* [TASK PROMPT]:
What is needed is an exact transcription of every record below.

[Records from a data collection]

--- START ---

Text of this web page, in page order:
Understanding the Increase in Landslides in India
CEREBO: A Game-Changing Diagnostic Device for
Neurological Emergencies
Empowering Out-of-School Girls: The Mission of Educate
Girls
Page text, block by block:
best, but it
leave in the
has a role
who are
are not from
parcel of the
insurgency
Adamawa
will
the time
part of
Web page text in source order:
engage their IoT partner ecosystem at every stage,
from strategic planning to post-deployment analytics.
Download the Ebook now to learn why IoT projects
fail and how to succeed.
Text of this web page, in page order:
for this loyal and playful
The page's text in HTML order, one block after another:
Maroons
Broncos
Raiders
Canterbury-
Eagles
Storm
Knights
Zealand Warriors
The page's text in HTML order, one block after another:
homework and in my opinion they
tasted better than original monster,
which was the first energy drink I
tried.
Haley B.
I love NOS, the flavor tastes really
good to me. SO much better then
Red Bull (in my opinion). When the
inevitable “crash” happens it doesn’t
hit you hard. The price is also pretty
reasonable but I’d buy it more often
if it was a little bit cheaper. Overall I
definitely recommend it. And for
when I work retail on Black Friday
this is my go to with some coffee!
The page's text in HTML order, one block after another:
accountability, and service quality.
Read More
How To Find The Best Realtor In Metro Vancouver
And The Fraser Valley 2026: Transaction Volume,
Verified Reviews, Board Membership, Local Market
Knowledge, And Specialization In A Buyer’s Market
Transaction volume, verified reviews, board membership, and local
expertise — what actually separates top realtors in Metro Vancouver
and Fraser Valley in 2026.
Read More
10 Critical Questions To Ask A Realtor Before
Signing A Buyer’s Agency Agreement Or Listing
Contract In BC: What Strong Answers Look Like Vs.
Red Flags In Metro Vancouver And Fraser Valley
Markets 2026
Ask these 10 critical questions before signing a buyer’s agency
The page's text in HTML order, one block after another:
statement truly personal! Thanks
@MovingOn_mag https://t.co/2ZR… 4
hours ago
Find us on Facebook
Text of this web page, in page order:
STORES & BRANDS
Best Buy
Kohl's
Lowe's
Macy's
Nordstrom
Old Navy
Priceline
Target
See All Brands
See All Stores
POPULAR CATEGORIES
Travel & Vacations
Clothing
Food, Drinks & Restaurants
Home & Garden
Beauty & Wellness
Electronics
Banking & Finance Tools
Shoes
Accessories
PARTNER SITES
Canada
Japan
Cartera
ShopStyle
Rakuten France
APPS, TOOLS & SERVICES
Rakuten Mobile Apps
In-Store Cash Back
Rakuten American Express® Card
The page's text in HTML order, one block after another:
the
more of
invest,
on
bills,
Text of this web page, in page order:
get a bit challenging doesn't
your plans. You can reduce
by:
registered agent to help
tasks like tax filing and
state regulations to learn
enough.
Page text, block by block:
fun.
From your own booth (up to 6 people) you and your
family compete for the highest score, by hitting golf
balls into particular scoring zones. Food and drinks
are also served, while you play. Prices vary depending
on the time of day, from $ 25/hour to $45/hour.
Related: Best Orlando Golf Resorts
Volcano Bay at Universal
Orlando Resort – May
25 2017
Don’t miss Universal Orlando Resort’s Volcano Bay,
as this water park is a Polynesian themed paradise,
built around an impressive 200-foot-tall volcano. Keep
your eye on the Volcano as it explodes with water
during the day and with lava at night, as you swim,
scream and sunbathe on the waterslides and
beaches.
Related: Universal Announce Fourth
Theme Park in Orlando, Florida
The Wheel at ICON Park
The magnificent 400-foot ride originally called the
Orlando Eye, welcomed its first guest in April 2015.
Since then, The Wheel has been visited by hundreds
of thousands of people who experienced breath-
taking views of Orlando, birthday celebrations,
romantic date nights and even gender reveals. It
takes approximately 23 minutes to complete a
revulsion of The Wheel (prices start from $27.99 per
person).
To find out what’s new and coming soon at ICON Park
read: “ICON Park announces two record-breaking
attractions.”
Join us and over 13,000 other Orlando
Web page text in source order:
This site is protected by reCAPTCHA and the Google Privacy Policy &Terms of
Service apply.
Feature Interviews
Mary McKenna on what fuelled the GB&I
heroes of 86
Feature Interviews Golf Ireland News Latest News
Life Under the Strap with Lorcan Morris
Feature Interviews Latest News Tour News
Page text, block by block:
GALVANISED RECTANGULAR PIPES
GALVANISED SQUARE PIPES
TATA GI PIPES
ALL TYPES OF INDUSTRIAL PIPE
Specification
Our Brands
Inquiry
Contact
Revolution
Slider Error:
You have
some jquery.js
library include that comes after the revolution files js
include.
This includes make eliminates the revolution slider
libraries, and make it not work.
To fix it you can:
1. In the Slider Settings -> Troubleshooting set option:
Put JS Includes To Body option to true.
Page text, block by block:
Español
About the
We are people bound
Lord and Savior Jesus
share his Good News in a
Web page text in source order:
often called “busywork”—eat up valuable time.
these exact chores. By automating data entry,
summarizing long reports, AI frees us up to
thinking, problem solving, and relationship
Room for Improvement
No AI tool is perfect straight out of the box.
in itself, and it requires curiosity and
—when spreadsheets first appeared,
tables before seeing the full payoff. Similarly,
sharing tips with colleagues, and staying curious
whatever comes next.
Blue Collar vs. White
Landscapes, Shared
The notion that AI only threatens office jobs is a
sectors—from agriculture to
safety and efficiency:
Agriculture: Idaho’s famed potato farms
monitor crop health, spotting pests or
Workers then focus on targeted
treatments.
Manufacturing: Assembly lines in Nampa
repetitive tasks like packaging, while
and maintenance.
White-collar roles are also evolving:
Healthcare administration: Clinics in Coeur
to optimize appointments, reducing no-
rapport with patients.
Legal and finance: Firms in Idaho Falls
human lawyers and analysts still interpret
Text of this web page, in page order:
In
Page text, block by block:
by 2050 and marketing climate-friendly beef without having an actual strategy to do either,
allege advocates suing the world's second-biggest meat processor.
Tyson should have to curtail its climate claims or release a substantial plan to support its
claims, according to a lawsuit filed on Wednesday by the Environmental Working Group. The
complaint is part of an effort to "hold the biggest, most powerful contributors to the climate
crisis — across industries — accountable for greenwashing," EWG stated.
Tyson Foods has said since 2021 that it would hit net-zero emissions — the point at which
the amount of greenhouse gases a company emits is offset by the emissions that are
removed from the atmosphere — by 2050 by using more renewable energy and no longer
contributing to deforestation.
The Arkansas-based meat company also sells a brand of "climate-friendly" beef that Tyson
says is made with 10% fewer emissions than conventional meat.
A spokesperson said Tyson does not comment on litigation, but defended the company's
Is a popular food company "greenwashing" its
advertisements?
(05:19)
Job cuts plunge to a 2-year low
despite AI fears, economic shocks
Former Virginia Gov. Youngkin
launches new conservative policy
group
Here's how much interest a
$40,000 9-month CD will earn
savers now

--- END ---

* [ANSWER AREA]:
Text of this web page, in page order:
Understanding the Increase in Landslides in India
CEREBO: A Game-Changing Diagnostic Device for
Neurological Emergencies
Empowering Out-of-School Girls: The Mission of Educate
Girls
Page text, block by block:
best, but it
leave in the
has a role
who are
are not from
parcel of the
insurgency
Adamawa
will
the time
part of
Web page text in source order:
engage their IoT partner ecosystem at every stage,
from strategic planning to post-deployment analytics.
Download the Ebook now to learn why IoT projects
fail and how to succeed.
Text of this web page, in page order:
for this loyal and playful
The page's text in HTML order, one block after another:
Maroons
Broncos
Raiders
Canterbury-
Eagles
Storm
Knights
Zealand Warriors
The page's text in HTML order, one block after another:
homework and in my opinion they
tasted better than original monster,
which was the first energy drink I
tried.
Haley B.
I love NOS, the flavor tastes really
good to me. SO much better then
Red Bull (in my opinion). When the
inevitable “crash” happens it doesn’t
hit you hard. The price is also pretty
reasonable but I’d buy it more often
if it was a little bit cheaper. Overall I
definitely recommend it. And for
when I work retail on Black Friday
this is my go to with some coffee!
The page's text in HTML order, one block after another:
accountability, and service quality.
Read More
How To Find The Best Realtor In Metro Vancouver
And The Fraser Valley 2026: Transaction Volume,
Verified Reviews, Board Membership, Local Market
Knowledge, And Specialization In A Buyer’s Market
Transaction volume, verified reviews, board membership, and local
expertise — what actually separates top realtors in Metro Vancouver
and Fraser Valley in 2026.
Read More
10 Critical Questions To Ask A Realtor Before
Signing A Buyer’s Agency Agreement Or Listing
Contract In BC: What Strong Answers Look Like Vs.
Red Flags In Metro Vancouver And Fraser Valley
Markets 2026
Ask these 10 critical questions before signing a buyer’s agency
The page's text in HTML order, one block after another:
statement truly personal! Thanks
@MovingOn_mag https://t.co/2ZR… 4
hours ago
Find us on Facebook
Text of this web page, in page order:
STORES & BRANDS
Best Buy
Kohl's
Lowe's
Macy's
Nordstrom
Old Navy
Priceline
Target
See All Brands
See All Stores
POPULAR CATEGORIES
Travel & Vacations
Clothing
Food, Drinks & Restaurants
Home & Garden
Beauty & Wellness
Electronics
Banking & Finance Tools
Shoes
Accessories
PARTNER SITES
Canada
Japan
Cartera
ShopStyle
Rakuten France
APPS, TOOLS & SERVICES
Rakuten Mobile Apps
In-Store Cash Back
Rakuten American Express® Card
The page's text in HTML order, one block after another:
the
more of
invest,
on
bills,
Text of this web page, in page order:
get a bit challenging doesn't
your plans. You can reduce
by:
registered agent to help
tasks like tax filing and
state regulations to learn
enough.
Page text, block by block:
fun.
From your own booth (up to 6 people) you and your
family compete for the highest score, by hitting golf
balls into particular scoring zones. Food and drinks
are also served, while you play. Prices vary depending
on the time of day, from $ 25/hour to $45/hour.
Related: Best Orlando Golf Resorts
Volcano Bay at Universal
Orlando Resort – May
25 2017
Don’t miss Universal Orlando Resort’s Volcano Bay,
as this water park is a Polynesian themed paradise,
built around an impressive 200-foot-tall volcano. Keep
your eye on the Volcano as it explodes with water
during the day and with lava at night, as you swim,
scream and sunbathe on the waterslides and
beaches.
Related: Universal Announce Fourth
Theme Park in Orlando, Florida
The Wheel at ICON Park
The magnificent 400-foot ride originally called the
Orlando Eye, welcomed its first guest in April 2015.
Since then, The Wheel has been visited by hundreds
of thousands of people who experienced breath-
taking views of Orlando, birthday celebrations,
romantic date nights and even gender reveals. It
takes approximately 23 minutes to complete a
revulsion of The Wheel (prices start from $27.99 per
person).
To find out what’s new and coming soon at ICON Park
read: “ICON Park announces two record-breaking
attractions.”
Join us and over 13,000 other Orlando
Web page text in source order:
This site is protected by reCAPTCHA and the Google Privacy Policy &Terms of
Service apply.
Feature Interviews
Mary McKenna on what fuelled the GB&I
heroes of 86
Feature Interviews Golf Ireland News Latest News
Life Under the Strap with Lorcan Morris
Feature Interviews Latest News Tour News
Page text, block by block:
GALVANISED RECTANGULAR PIPES
GALVANISED SQUARE PIPES
TATA GI PIPES
ALL TYPES OF INDUSTRIAL PIPE
Specification
Our Brands
Inquiry
Contact
Revolution
Slider Error:
You have
some jquery.js
library include that comes after the revolution files js
include.
This includes make eliminates the revolution slider
libraries, and make it not work.
To fix it you can:
1. In the Slider Settings -> Troubleshooting set option:
Put JS Includes To Body option to true.
Page text, block by block:
Español
About the
We are people bound
Lord and Savior Jesus
share his Good News in a
Web page text in source order:
often called “busywork”—eat up valuable time.
these exact chores. By automating data entry,
summarizing long reports, AI frees us up to
thinking, problem solving, and relationship
Room for Improvement
No AI tool is perfect straight out of the box.
in itself, and it requires curiosity and
—when spreadsheets first appeared,
tables before seeing the full payoff. Similarly,
sharing tips with colleagues, and staying curious
whatever comes next.
Blue Collar vs. White
Landscapes, Shared
The notion that AI only threatens office jobs is a
sectors—from agriculture to
safety and efficiency:
Agriculture: Idaho’s famed potato farms
monitor crop health, spotting pests or
Workers then focus on targeted
treatments.
Manufacturing: Assembly lines in Nampa
repetitive tasks like packaging, while
and maintenance.
White-collar roles are also evolving:
Healthcare administration: Clinics in Coeur
to optimize appointments, reducing no-
rapport with patients.
Legal and finance: Firms in Idaho Falls
human lawyers and analysts still interpret
Text of this web page, in page order:
In
Page text, block by block:
by 2050 and marketing climate-friendly beef without having an actual strategy to do either,
allege advocates suing the world's second-biggest meat processor.
Tyson should have to curtail its climate claims or release a substantial plan to support its
claims, according to a lawsuit filed on Wednesday by the Environmental Working Group. The
complaint is part of an effort to "hold the biggest, most powerful contributors to the climate
crisis — across industries — accountable for greenwashing," EWG stated.
Tyson Foods has said since 2021 that it would hit net-zero emissions — the point at which
the amount of greenhouse gases a company emits is offset by the emissions that are
removed from the atmosphere — by 2050 by using more renewable energy and no longer
contributing to deforestation.
The Arkansas-based meat company also sells a brand of "climate-friendly" beef that Tyson
says is made with 10% fewer emissions than conventional meat.
A spokesperson said Tyson does not comment on litigation, but defended the company's
Is a popular food company "greenwashing" its
advertisements?
(05:19)
Job cuts plunge to a 2-year low
despite AI fears, economic shocks
Former Virginia Gov. Youngkin
launches new conservative policy
group
Here's how much interest a
$40,000 9-month CD will earn
savers now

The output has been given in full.